The last 40 years have seen a dramatic increase in the incarceration of women worldwide (Enos, 2017; Walmsley, 2016). The United States has the fastest growing rate and highest number of incarcerated women in the world (Sawyer & Wagner, 2020). Consequently, the mass incarceration of women has become a growing and complex field of scholarly interest. Feminist scholars have noted that the meaning of women’s criminalization is “not to be found within official legal or penal rhetoric, rather it [can] be located within the practices, conventions, and discourses of the wider aspects of social life and social control” (Barton, 2005, p. 8). The term
The growth of the carceral state is intimately connected to the entrenchment of social disadvantage enabled under neoliberal globalization (Carlton & Segrave, 2013; Sudbury, 2002; Wang, 2018). Neoliberalism can be understood as both an economic structure and an organizing ideological framework. As an economic structure, neoliberal austerity measures, working in tandem with privatization, have spawned large-scale divestment from the social wage alongside massive investment in carceral regimes (Ben-Moshe, 2020; Camp, 2016). As an ideology, neoliberalism has brought forth political rationalities and governmental technologies that enable everyday spaces such as work, educational institutions, and health and welfare agencies to become mechanisms for surveillance, regulation, and control of conduct (Beckett & Murakawa, 2012; Maidment, 2006; Wacquant, 2009). The carceral state thus includes logics and discourses that uphold the use of punishment as a “common sense,” response to social ills (Ben-Moshe, 2020).

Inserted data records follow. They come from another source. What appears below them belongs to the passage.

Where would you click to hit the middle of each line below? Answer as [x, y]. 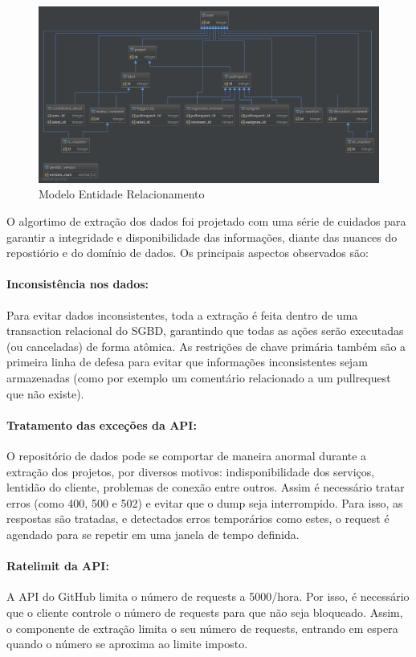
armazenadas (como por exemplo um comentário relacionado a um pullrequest [199, 377]
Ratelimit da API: [58, 566]
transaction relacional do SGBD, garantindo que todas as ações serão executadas [205, 331]
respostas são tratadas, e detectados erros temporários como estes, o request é [198, 518]
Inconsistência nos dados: [78, 284]
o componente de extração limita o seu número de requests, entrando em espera [202, 628]
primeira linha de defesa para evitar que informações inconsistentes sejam [187, 362]
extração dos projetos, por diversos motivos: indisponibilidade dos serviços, [191, 471]
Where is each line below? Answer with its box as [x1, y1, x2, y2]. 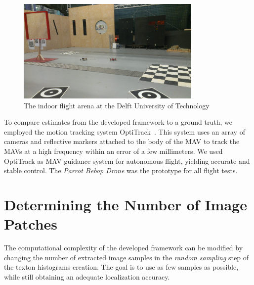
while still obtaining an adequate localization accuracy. [4, 271, 170, 282]
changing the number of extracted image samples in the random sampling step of [4, 252, 249, 262]
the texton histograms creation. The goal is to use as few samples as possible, [4, 262, 239, 272]
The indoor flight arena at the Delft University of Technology [24, 100, 210, 110]
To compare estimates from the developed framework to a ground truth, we [4, 117, 232, 127]
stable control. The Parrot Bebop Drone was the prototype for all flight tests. [4, 165, 238, 176]
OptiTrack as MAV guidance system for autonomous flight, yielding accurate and [4, 155, 250, 166]
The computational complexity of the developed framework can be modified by [4, 242, 243, 253]
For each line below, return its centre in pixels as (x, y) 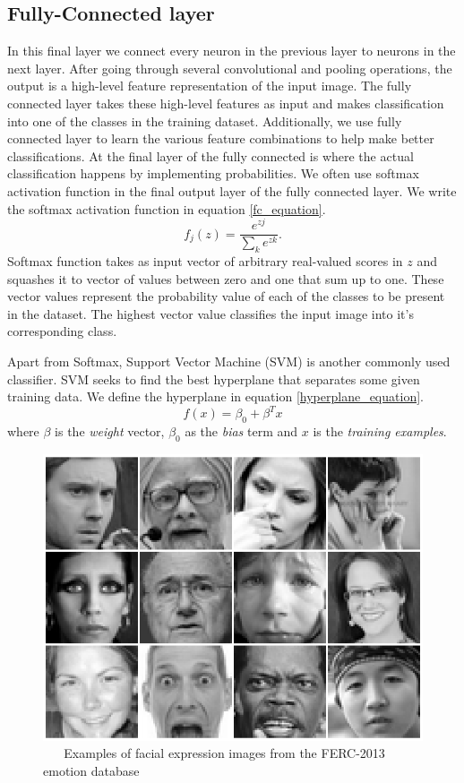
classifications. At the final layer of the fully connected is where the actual (211, 155)
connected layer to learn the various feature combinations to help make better (221, 138)
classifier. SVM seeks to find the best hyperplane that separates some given (214, 379)
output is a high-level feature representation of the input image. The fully (210, 86)
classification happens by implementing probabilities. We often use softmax (213, 173)
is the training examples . (380, 431)
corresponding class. (62, 331)
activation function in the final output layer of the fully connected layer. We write (232, 190)
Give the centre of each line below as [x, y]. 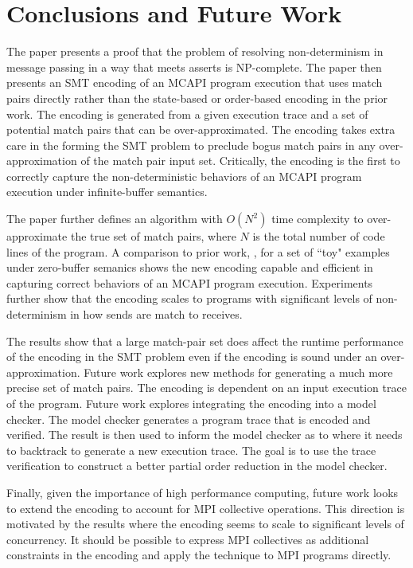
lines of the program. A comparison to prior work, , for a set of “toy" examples [198, 251]
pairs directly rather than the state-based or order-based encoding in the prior [197, 98]
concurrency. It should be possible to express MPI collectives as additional [188, 539]
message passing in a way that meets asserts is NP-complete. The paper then [194, 67]
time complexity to [318, 219]
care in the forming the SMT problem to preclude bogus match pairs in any [191, 145]
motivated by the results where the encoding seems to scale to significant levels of [205, 524]
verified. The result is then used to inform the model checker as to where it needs [205, 435]
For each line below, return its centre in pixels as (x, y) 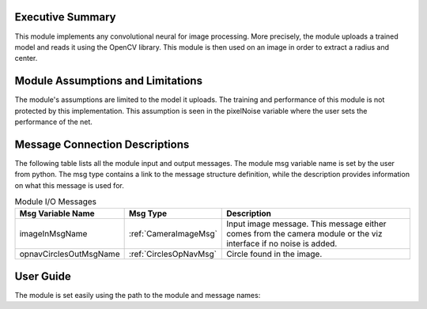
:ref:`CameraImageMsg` (173, 234)
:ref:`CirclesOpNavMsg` (173, 254)
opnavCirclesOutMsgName (70, 254)
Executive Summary (65, 17)
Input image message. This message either (306, 224)
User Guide (43, 276)
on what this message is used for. (69, 185)
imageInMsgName (53, 234)
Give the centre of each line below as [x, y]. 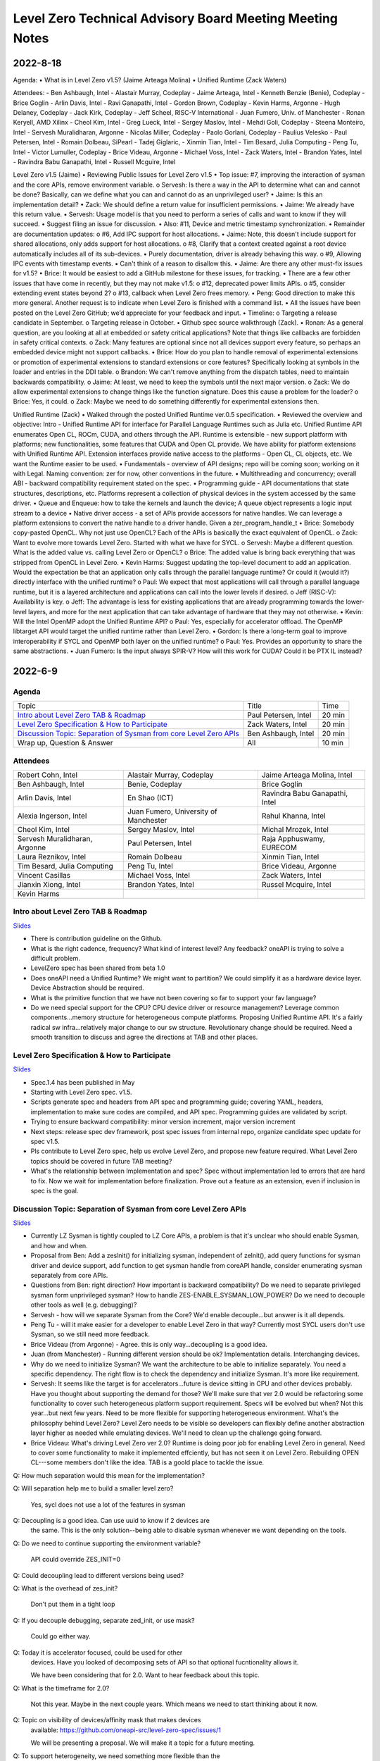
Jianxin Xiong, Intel [49, 885]
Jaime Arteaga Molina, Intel [307, 775]
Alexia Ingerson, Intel [52, 816]
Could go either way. [61, 1636]
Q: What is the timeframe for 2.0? [61, 1688]
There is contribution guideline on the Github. [96, 939]
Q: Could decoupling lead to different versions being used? [99, 1575]
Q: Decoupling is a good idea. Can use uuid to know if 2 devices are [112, 1520]
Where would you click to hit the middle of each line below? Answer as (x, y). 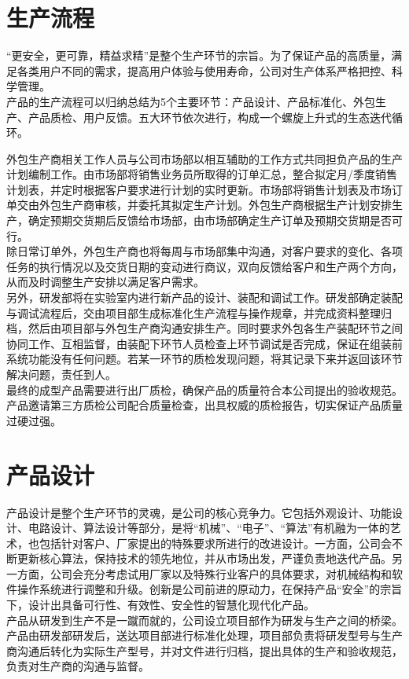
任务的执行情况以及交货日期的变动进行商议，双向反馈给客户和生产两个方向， (204, 266)
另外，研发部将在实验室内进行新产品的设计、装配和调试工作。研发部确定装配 (204, 297)
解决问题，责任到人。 (61, 374)
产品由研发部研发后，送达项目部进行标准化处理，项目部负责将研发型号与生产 (204, 635)
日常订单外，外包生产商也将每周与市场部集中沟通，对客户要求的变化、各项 (210, 251)
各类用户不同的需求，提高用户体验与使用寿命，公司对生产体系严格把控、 (204, 70)
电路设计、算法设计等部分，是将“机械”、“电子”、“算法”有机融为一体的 (209, 528)
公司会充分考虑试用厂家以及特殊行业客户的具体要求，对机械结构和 (221, 573)
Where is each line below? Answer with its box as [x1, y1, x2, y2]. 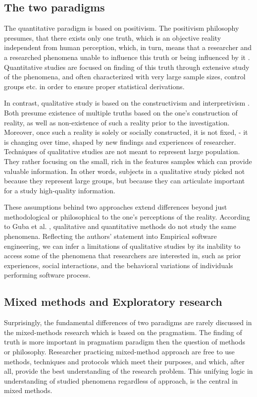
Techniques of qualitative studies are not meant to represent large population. [4, 146, 240, 157]
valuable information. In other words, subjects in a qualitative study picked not [4, 166, 245, 176]
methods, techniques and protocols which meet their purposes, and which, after [4, 356, 245, 366]
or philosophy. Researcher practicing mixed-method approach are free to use [4, 346, 235, 357]
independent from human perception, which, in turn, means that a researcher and [4, 42, 252, 53]
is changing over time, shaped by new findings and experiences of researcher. [4, 136, 236, 147]
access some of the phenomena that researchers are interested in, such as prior [4, 250, 241, 261]
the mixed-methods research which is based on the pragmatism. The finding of [4, 327, 242, 337]
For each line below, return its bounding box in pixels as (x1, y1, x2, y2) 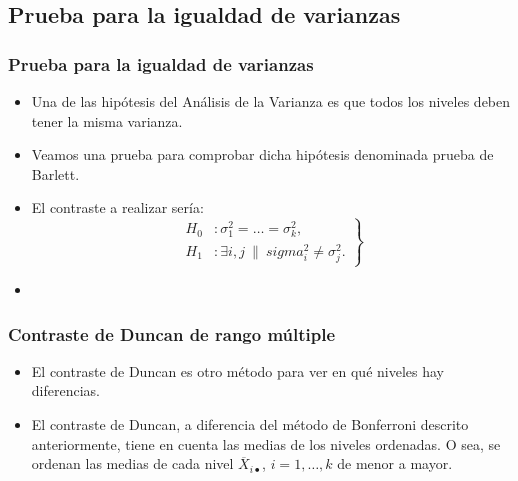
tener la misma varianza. (31, 110, 183, 131)
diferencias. (31, 380, 100, 401)
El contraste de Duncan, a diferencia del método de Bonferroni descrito (31, 414, 469, 434)
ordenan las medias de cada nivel (31, 453, 234, 474)
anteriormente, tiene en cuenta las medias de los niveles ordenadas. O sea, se (31, 433, 501, 454)
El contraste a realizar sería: (31, 197, 204, 218)
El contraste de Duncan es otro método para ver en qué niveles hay (31, 360, 444, 381)
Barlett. (31, 163, 80, 184)
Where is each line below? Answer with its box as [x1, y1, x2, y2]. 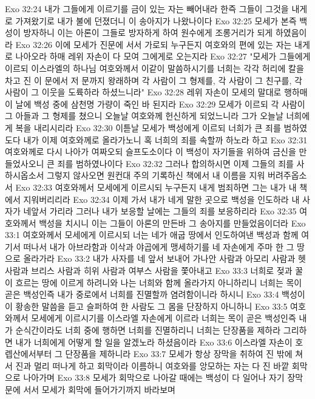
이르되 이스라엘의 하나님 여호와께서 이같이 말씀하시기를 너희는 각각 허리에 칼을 [5, 61, 304, 74]
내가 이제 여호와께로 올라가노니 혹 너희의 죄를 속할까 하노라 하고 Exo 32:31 [23, 133, 308, 146]
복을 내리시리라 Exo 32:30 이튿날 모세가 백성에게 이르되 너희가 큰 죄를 [15, 121, 281, 134]
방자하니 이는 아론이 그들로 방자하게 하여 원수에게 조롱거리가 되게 [23, 26, 273, 39]
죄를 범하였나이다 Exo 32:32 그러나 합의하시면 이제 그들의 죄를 [57, 157, 294, 169]
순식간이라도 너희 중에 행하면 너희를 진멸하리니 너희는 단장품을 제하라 [15, 324, 281, 336]
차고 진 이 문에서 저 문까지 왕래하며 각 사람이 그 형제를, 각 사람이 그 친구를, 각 [5, 73, 302, 86]
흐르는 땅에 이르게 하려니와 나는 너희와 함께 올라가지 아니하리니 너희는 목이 [15, 276, 302, 288]
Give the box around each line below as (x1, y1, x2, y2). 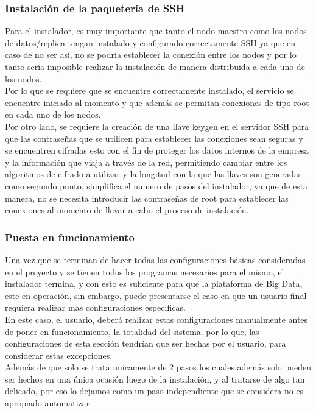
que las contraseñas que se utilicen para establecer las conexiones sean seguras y (5, 132, 303, 144)
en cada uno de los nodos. (5, 108, 101, 121)
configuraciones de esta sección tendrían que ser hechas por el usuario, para (5, 337, 286, 350)
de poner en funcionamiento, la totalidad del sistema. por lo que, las (5, 325, 259, 337)
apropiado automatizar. (5, 397, 93, 409)
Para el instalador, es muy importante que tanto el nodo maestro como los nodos (5, 24, 307, 37)
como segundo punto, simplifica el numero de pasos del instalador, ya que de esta (5, 179, 308, 192)
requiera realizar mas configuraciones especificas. (5, 301, 186, 314)
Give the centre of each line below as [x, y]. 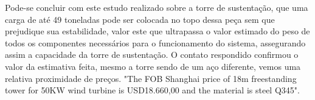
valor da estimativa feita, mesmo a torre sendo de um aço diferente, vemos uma [153, 66]
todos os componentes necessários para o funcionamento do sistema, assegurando [155, 42]
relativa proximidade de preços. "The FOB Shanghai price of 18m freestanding [151, 78]
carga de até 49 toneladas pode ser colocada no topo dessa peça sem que [140, 19]
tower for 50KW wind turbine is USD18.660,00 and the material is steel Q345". [152, 90]
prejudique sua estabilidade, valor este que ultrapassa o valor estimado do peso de [157, 31]
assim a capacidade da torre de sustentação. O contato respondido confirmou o [152, 55]
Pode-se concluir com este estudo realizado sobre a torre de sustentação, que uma [157, 7]
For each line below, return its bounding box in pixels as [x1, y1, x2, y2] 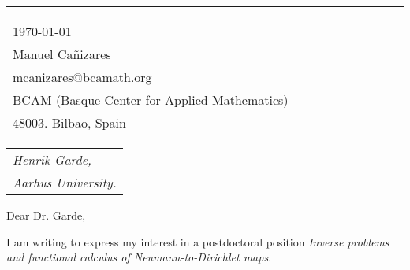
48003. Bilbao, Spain [13, 113, 126, 131]
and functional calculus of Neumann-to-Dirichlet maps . [6, 249, 272, 265]
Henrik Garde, [13, 150, 91, 168]
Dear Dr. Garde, [6, 207, 86, 223]
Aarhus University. [13, 173, 117, 191]
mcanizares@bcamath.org [13, 68, 152, 86]
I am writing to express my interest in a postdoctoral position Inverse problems [6, 233, 389, 250]
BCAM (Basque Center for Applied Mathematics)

A growing body of social work scholarship concerns itself with carceral expansion and critiques the ways in which carceral logic infiltrates everyday social work practice (Bergen & Abji, 2020; Jacobs et al., 2021; Jarldorn, 2020; Kim, 2013; Mehrotra et al., 2016; O’Brien et al., 2020; Valenzuela & Alcarzar-Campos, 2020). Such infiltration is neither neutral nor natural: it reflects both neoliberalism’s stranglehold on the profession and social work’s historical situatedness in a positivist school of criminological thought regarding practice with criminalized populations (Roberts & Springer, 2007; Wilson, 2010). The characteristics of positivist criminological thought include an attempt to explain and predict criminal behavior and, thus, modify said behavior through individualized intervention. In an attempt to predict criminality, risk assessments are used to identify and target people who are at risk of certain behaviors. In other words, social work, despite its embrace of an ecological model and social justice goals, has historically assumed a view that crime and criminal behavior are caused by individual factors, such as mental illness (Wilson, 2010). Such a view frames involvement in crime as merely psychological in nature, disconnected from inequality, and lends itself to individualized responses and interventions (Donohue & Moore, 2009; Kendall, 2004; Pollack, 2006). However, prison abolitionists and scholars studying racial capitalism have extensively documented the intertwined role of white supremacy and capitalism in the rise of the carceral state (Ben-Moshe, 2020; Camp, 2016; Davis, 2003; Gilmore, 2007; Wang, 2018).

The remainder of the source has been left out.